Activity:
Set down exactly, with nothing added, the lines from the one containing "algorithms? [27, 361]" through the end of the entries.

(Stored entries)
%%
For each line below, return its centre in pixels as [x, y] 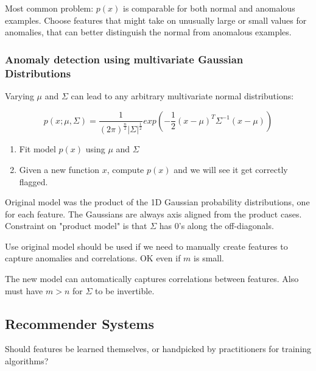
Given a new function [59, 169]
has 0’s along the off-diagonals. [216, 226]
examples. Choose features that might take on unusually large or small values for [156, 20]
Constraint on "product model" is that [76, 226]
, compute [125, 169]
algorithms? [27, 361]
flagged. [33, 181]
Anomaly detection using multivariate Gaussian [124, 59]
%%
Answer for the task:
algorithms? [27, 361]
flagged. [33, 181]
Anomaly detection using multivariate Gaussian [124, 59]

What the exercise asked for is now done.